En cuatro décadas, Rouch rodó más de 120 films en todos los formatos, se ocupó de los indígenas, hizo retratos antropológicos o de personalidades, intentó identificarse con un africano para dar su visión de los parisienses en "Poco a poco" y participó con cineastas de la nouvelle vague en el film de episodios "París visto por...". Pero la gran mayoría de sus obras son bellos cuentos documentales referidos al Africa y a su gente. Los cinéfilos franceses sólo lo descubrieron en 1959, con "Yo, un negro", que había ganado el premio Louis Delluc. También fue galardonado en Venecia (por "Los maestros locos", 1954, sobre los ritos de posesión, y "La caza del león con arcos y flechas", 1965). Entre 1987 y 1991, además, fue presidente de la Cinemateca Francesa, y desde allí promovió las cinematografías periféricas. Su último film fue "Un sueño más fuerte que la muerte".

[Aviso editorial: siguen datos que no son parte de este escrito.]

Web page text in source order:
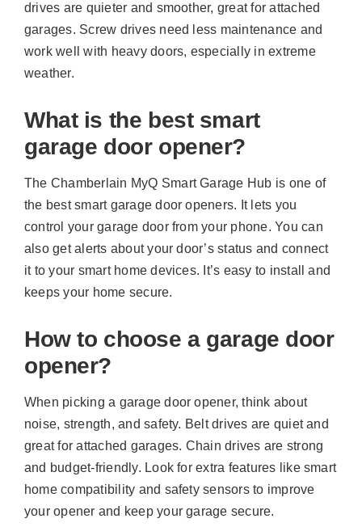
drives are quieter and smoother, great for attached
garages. Screw drives need less maintenance and
work well with heavy doors, especially in extreme
weather.
What is the best smart
garage door opener?
The Chamberlain MyQ Smart Garage Hub is one of
the best smart garage door openers. It lets you
control your garage door from your phone. You can
also get alerts about your door’s status and connect
it to your smart home devices. It’s easy to install and
keeps your home secure.
How to choose a garage door
opener?
When picking a garage door opener, think about
noise, strength, and safety. Belt drives are quiet and
great for attached garages. Chain drives are strong
and budget-friendly. Look for extra features like smart
home compatibility and safety sensors to improve
your opener and keep your garage secure.
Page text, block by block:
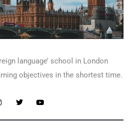
language’​ school in London
objectives in the shortest time.
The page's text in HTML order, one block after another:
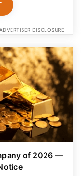
ADVERTISER DISCLOSURE
of 2026 —
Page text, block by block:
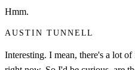
Hmm.
AUSTIN TUNNELL
Interesting. I mean, there's a lot
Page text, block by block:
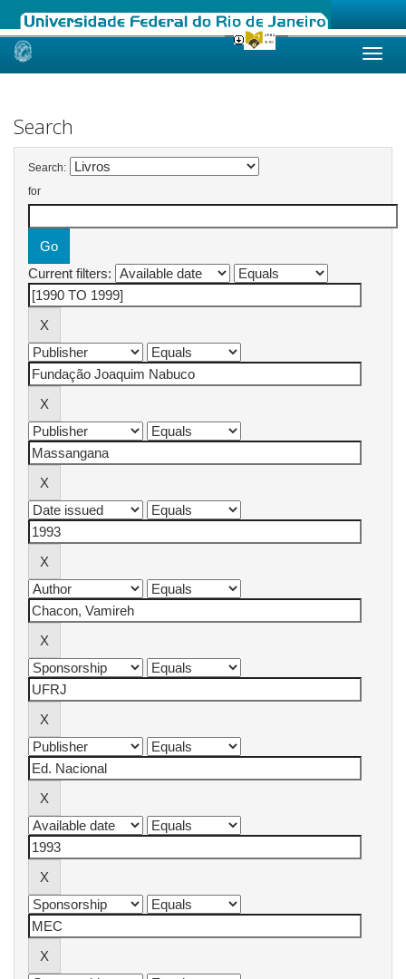
Skip
Search
Search:
for
Current filters:
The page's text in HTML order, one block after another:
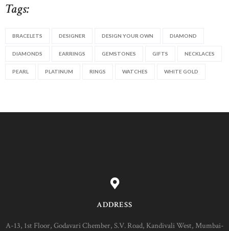
Tags:
BRACELETS DESIGNER DESIGN YOUR OWN DIAMOND
DIAMONDS EARRINGS GEMSTONES GIFTS NECKLACES
PEARL PLATINUM RINGS WATCHES WHITE GOLD
ADDRESS
A-13, 1st Floor, Godavari Chember, S.V. Road, Kandivali West, Mumbai-
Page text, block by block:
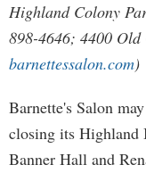
Highland Colony
898-4646; 4400
barnettessalon.com)
Barnette's Salon
closing its Highland
Banner Hall and
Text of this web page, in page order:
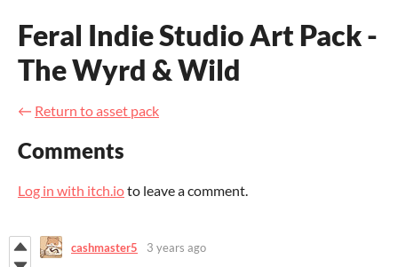
Feral Indie Studio Art Pack -
The Wyrd & Wild
← Return to asset pack
Comments
Log in with itch.ioto leave a comment.
cashmaster5 3 years ago
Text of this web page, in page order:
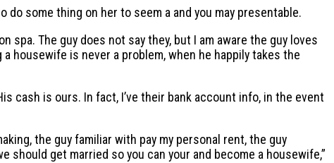
some thing on her to seem a and you may presentable.
The guy does not say they, but I am aware the guy loves
housewife is never a problem, when he happily takes the
cash is ours. In fact, I’ve their bank account info, in the event
the guy familiar with pay my personal rent, the guy
get married so you can your and become a housewife,”
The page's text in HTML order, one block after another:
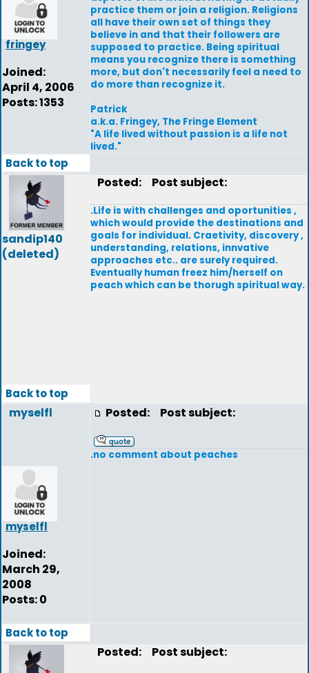
fringey
Joined:
April 4, 2006
Posts: 1353
practice them or join a religion. Religions
all have their own set of things they
believe in and that their followers are
supposed to practice. Being spiritual
means you recognize there is something
more, but don't necessarily feel a need to
do more than recognize it.
Patrick
a.k.a. Fringey, The Fringe Element
"A life lived without passion is a life not
lived."
Back to top
sandip140
(deleted)
Posted: Post subject:
.Life is with challenges and oportunities ,
which would provide the destinations and
goals for individual. Craetivity, discovery ,
understanding, relations, innvative
approaches etc.. are surely required.
Eventually human freez him/herself on
peach which can be thorugh spiritual way.
Back to top
myselfl
myselfl
Joined:
March 29,
2008
Posts: 0
Posted: Post subject:
.no comment about peaches
Back to top
Posted: Post subject:
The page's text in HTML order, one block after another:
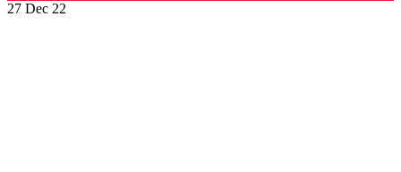
27 Dec 22
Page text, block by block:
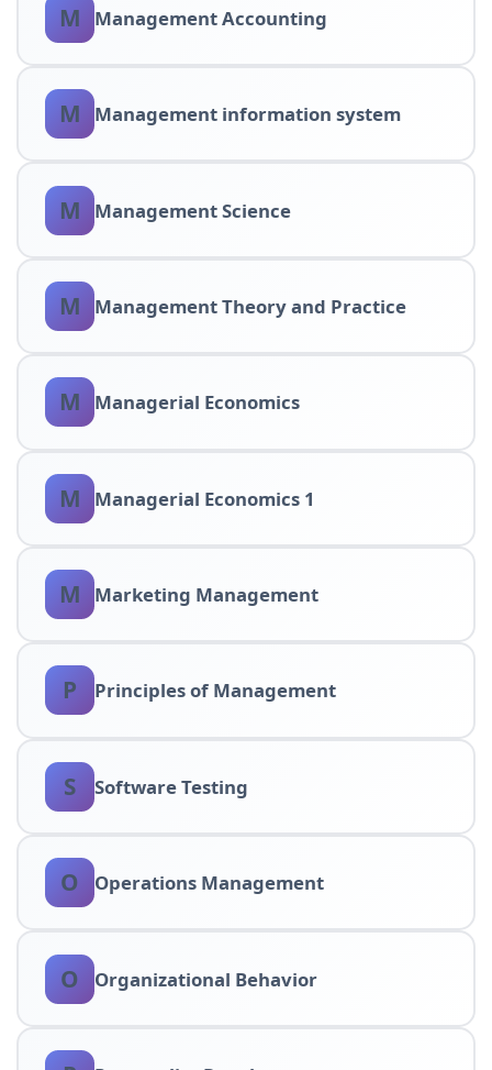
M Management Accounting
M Management information system
M Management Science
M Management Theory and Practice
M Managerial Economics
M Managerial Economics 1
M Marketing Management
P Principles of Management
S Software Testing
O Operations Management
O Organizational Behavior
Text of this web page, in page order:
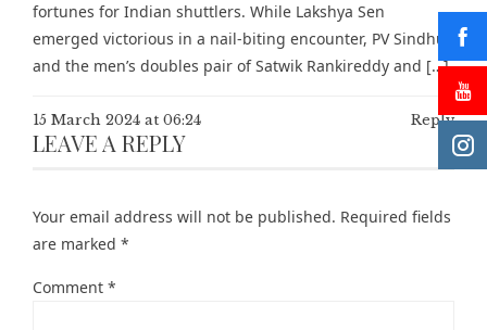
fortunes for Indian shuttlers. While Lakshya Sen
emerged victorious in a nail-biting encounter, PV Sindhu
and the men’s doubles pair of Satwik Rankireddy and […]
15 March 2024 at 06:24 Reply
LEAVE A REPLY
Your email address will not be published. Required fields
are marked *
Comment *

“Jean Rouch es el motor de todo el cine francés de los últimos diez años, aunque poca gente lo sepa. Jean-Luc ha salido de Rouch. De algún modo, Rouch es más importante que Godard en la evolución del cine francés. Godard va en una dirección que vale sólo para él, que desde mi punto de vista no es ejemplar. Mientras que todos los filmes de Rouch son ejemplares, incluso los fallidos”. (1)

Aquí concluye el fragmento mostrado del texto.